## Task to carry out
Below are some records; find each line that carries the word "zespołu" and copy it.

Entries taken from a collection:

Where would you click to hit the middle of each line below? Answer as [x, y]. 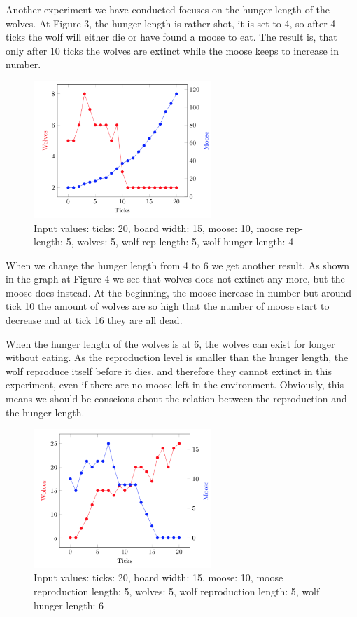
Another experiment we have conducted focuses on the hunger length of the [168, 9]
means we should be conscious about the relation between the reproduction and [176, 399]
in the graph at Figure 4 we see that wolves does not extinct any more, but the [175, 279]
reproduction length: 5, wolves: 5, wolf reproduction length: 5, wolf [177, 591]
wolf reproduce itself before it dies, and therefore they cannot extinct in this [169, 371]
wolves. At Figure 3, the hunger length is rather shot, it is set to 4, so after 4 [171, 23]
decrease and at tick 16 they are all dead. [94, 320]
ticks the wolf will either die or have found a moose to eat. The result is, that [171, 37]
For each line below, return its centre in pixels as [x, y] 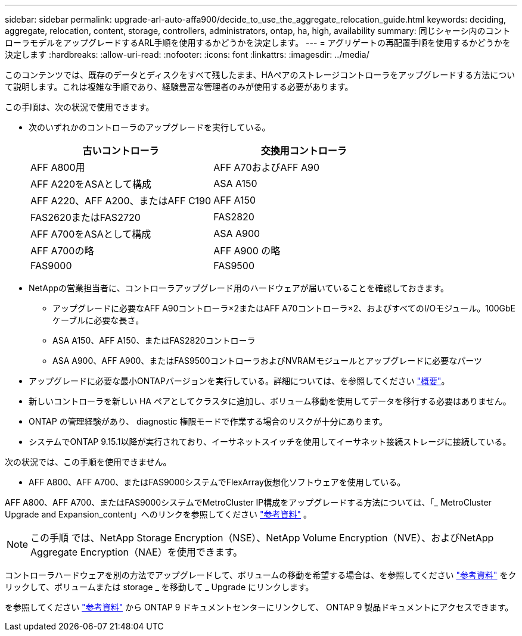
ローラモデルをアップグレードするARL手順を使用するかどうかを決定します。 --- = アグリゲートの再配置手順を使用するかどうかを [258, 43]
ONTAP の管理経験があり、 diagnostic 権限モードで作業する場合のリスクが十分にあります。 [208, 421]
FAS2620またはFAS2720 [86, 217]
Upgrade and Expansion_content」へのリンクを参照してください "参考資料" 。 [158, 514]
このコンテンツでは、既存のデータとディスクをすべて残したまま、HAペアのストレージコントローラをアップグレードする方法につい [260, 75]
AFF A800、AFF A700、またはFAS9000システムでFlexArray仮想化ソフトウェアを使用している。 [217, 482]
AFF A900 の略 [247, 251]
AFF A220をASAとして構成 [91, 184]
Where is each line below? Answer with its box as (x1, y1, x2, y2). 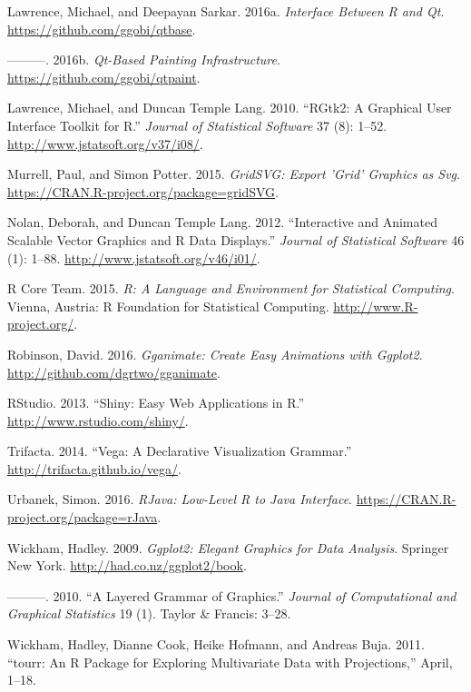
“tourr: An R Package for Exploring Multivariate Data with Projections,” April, (7, 652, 453, 671)
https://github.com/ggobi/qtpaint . (7, 67, 201, 86)
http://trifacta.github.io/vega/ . (7, 459, 182, 478)
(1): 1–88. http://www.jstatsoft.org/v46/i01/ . (7, 248, 260, 267)
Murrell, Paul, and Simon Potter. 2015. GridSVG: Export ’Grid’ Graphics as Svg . (7, 164, 460, 183)
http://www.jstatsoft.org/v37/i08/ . (7, 133, 203, 153)
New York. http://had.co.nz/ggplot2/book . (7, 556, 247, 575)
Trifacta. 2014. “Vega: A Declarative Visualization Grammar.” (7, 441, 352, 460)
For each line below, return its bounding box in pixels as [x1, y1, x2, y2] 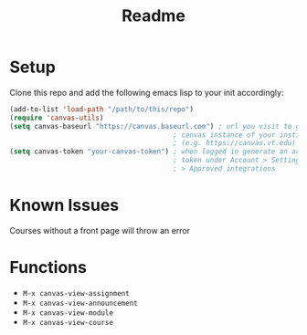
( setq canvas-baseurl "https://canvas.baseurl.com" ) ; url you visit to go [9, 121, 304, 131]
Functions [9, 257, 87, 278]
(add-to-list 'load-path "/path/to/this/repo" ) [9, 104, 195, 114]
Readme [122, 5, 185, 26]
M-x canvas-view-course [22, 318, 114, 327]
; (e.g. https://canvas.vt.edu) [173, 139, 297, 148]
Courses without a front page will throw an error [9, 225, 190, 236]
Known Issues [9, 195, 120, 215]
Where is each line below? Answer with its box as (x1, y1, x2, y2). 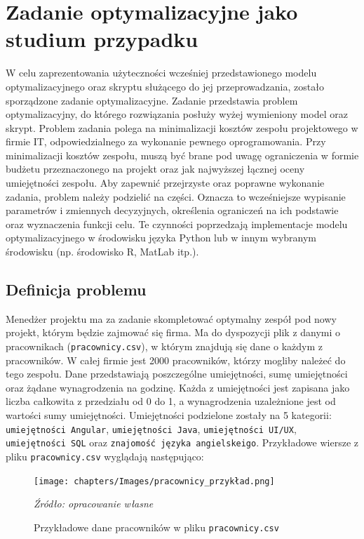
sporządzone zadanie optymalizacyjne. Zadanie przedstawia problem (6, 93, 298, 107)
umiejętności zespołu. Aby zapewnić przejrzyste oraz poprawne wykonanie (6, 175, 325, 190)
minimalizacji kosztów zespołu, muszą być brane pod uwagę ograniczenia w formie (6, 147, 359, 162)
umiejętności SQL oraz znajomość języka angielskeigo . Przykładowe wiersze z (6, 435, 358, 450)
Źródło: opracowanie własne (34, 496, 154, 511)
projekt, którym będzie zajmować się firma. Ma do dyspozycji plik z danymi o (6, 325, 341, 340)
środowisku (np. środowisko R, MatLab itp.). (6, 244, 199, 259)
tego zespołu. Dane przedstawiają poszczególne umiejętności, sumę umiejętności (6, 366, 348, 381)
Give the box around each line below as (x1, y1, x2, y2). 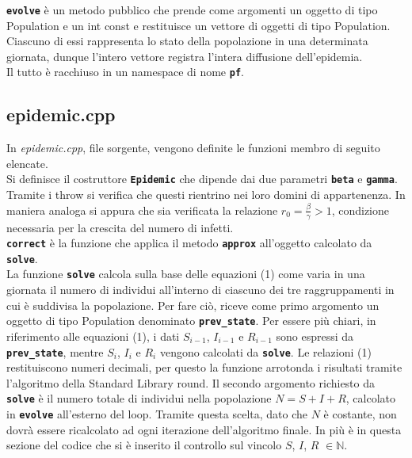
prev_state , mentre (6, 343, 104, 360)
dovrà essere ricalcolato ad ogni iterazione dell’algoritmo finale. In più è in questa (6, 421, 402, 437)
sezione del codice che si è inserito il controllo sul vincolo (6, 437, 282, 453)
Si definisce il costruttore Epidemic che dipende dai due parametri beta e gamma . (6, 170, 398, 187)
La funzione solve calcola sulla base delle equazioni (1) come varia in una (6, 265, 365, 282)
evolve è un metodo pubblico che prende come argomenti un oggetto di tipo (6, 2, 378, 17)
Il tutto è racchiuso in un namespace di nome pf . (6, 63, 244, 80)
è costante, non (323, 406, 397, 422)
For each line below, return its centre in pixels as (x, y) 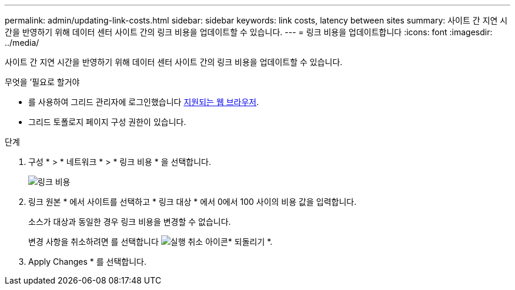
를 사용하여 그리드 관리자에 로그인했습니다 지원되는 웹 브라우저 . (144, 102)
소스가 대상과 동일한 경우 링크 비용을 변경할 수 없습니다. (130, 222)
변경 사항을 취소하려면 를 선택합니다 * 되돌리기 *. (151, 242)
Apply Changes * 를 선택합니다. (87, 262)
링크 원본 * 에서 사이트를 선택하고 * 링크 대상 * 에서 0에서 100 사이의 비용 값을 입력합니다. (193, 202)
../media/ (22, 43)
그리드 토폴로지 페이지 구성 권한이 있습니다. (107, 122)
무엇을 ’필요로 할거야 (42, 82)
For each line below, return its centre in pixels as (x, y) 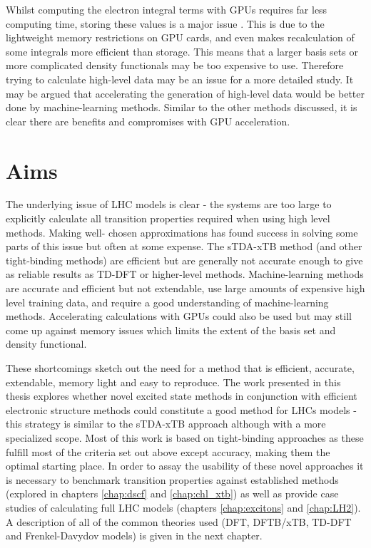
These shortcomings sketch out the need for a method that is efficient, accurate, (180, 368)
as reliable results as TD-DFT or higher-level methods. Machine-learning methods (185, 274)
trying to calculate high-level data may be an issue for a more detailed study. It (180, 79)
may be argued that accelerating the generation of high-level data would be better (185, 93)
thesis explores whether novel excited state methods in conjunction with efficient (182, 396)
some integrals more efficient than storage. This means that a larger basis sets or (182, 51)
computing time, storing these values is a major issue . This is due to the (165, 23)
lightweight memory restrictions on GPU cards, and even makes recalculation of (180, 37)

## Exercise response
umiejętności zespołu. Aby zapewnić przejrzyste oraz poprawne wykonanie (6, 175, 325, 190)
minimalizacji kosztów zespołu, muszą być brane pod uwagę ograniczenia w formie (6, 147, 359, 162)
tego zespołu. Dane przedstawiają poszczególne umiejętności, sumę umiejętności (6, 366, 348, 381)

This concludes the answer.